_Task directions_: Would you transcribe the records below from the line with "Staatsbürger im Jahr" to the line with "Documentation Home (5, 15, 88, 25)", ends included, exactly and with nothing more, leaving the pictures out?

═══ Recorded information

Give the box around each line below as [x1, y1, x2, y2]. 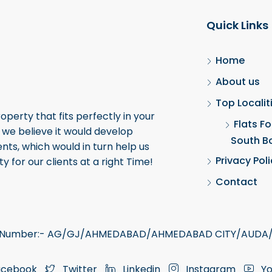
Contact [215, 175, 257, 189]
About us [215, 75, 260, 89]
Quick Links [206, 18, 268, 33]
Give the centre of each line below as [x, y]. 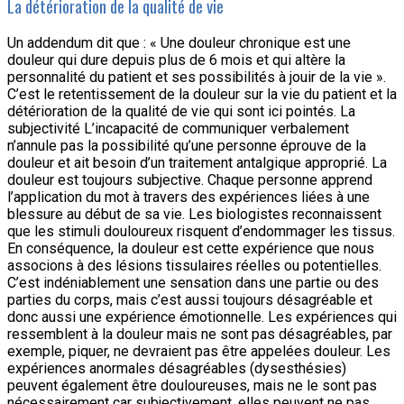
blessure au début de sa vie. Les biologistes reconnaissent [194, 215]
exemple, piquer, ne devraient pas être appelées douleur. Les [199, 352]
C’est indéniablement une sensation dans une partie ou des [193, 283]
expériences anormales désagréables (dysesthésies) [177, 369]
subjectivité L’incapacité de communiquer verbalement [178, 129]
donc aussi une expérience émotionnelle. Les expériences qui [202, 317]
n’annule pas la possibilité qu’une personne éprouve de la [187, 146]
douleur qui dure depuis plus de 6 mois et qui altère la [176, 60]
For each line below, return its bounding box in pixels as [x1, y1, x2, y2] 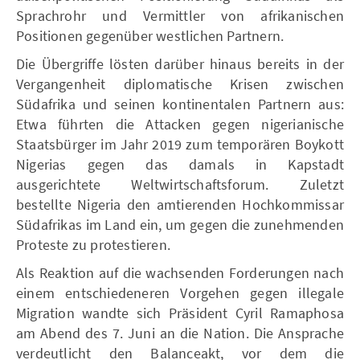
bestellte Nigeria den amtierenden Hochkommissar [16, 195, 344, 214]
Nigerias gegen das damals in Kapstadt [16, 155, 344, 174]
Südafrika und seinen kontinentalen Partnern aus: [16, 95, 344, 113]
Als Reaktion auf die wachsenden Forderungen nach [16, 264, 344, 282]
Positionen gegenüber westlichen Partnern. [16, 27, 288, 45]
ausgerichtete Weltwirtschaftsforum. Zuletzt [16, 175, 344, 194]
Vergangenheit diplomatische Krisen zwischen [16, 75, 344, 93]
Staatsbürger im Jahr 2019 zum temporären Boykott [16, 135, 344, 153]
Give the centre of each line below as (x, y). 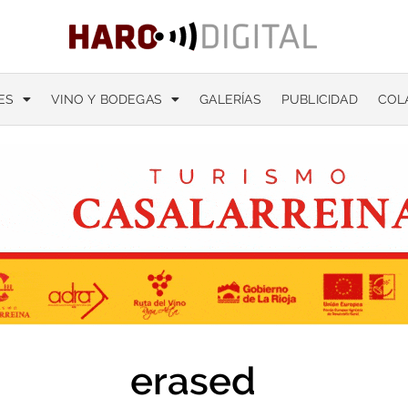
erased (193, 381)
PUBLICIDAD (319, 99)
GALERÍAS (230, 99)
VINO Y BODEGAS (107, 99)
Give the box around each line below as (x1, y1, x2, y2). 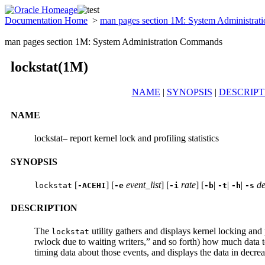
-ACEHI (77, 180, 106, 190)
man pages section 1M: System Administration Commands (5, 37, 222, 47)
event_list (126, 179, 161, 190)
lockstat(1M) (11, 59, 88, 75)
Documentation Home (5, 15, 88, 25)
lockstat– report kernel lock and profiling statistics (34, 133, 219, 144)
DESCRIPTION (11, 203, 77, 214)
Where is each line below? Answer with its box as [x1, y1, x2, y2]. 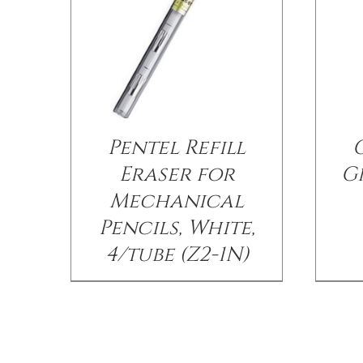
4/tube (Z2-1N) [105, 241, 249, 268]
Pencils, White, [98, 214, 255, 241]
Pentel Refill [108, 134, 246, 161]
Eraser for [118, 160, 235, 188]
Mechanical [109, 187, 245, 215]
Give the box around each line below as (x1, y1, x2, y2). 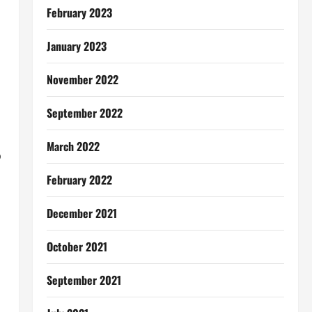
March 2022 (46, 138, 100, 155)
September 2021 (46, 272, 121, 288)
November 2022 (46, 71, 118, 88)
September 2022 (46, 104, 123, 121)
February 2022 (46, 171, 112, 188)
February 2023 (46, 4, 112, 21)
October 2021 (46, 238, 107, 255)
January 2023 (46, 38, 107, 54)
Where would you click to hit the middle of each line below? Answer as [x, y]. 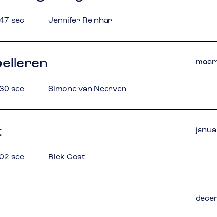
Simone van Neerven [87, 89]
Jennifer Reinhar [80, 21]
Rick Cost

══════

_Answer to this task_:
Staatsbürger im Jahr 2019 zum temporären Boykott [16, 135, 344, 153]
Give the centre of each line below as (x, y). 
erased (193, 381)
PUBLICIDAD (319, 99)
GALERÍAS (230, 99)
VINO Y BODEGAS (107, 99)
Give the box around each line below as (x1, y1, x2, y2). 
-ACEHI (77, 180, 106, 190)
man pages section 1M: System Administration Commands (5, 37, 222, 47)
event_list (126, 179, 161, 190)
lockstat(1M) (11, 59, 88, 75)
Documentation Home (5, 15, 88, 25)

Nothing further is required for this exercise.